The development phase of this project was to utilize the confirmed hypotheses (from the concept phase) and develop a tool based on the scope set in the concept phase.
The development phase took the hypotheses that were verified in the concept phase and developed appropriate tools to utilize the hypotheses. 6 sorting tools were developed to correlate the dependent variables of temperament to individual choices. The 6 tools were depictive picture cards, verbiage describing at life situations, at work situations, in communication situations, in relationship situations, and specific traits and characteristics. The 6 sorting tools were tested in focus groups consisting of 112 people from 5 provinces. A statistical analysis was completed on the 6 sorting tools against the hypotheses. Sorting tools that demonstrated statistically low correlations between the independent variables and the dependent variables (behaviours) were reworked.
The final phase of the project was to execute, or implement the tool in Canada.
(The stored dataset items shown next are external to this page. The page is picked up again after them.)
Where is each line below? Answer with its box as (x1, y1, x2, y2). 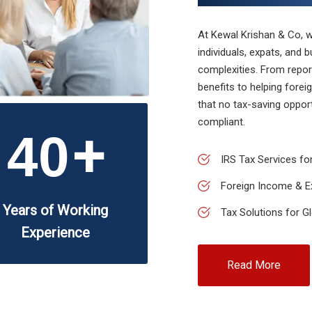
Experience (20, 224, 90, 241)
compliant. (198, 116, 245, 128)
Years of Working (2, 202, 108, 219)
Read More (227, 258, 281, 272)

The implementation followed a 4-step process, and is currently underway. The first step was to make participating facilitators familiar with the tool, and to obtain certification for the new tool. This was partially accomplished during the focus group sessions in March and April of 2003. The focus groups had a triple purpose; the first to provide feedback from the development phase that produced the 6 temperament sorting tools; the second purpose was to allow known temperament based facilitators to try the tools, and ask questions of the direct authors; and the third was to allow a certification process whereby facilitators could obtain national level certification in the new tool.
The second execution step was to utilize the feedback from the focus groups to upgrade the tool to reflect both technical and personal observations about the tool. Valuable information was collected during the focus groups concerning the format, style, and execution of the tool. Based on this feedback many aspects of the tool were modified.
The third execution step was to provide information and certification sessions for non-focus group participants. This was accomplished by a series of (ongoing) seminars across Canada where the completed tool would be introduced to facilitators and certified as to its use.
The last step in the execution is underway, and includes the full-scale implementation of the tool. This included the distribution and production of the tool for facilitators. Included in the distribution package are: (1) Facilitator certification criteria, (2) Resource manual including theoretical backup (for the engineers), (3) Facilitator’s guide (electronic and hard copy formats), and (4) the tool itself.
The execution phase also includes a continuous improvement component for the tool that monitors and upgrades the tool as it is used. This continuous improvement element requires that facilitators provide both statistical and opinion-based feedback from their sessions that will ensure that the tool is always up-to-date.
The worlds of engineering and social science are not as far apart as many believe. Application of proven engineering based delivery systems to a social science based tool development can work if both the social scientist and the engineer take the time to look over their respective fences and realize that there is no need to reinvent the wheel. There is really very little difference between building a bridge and building a social science based tool.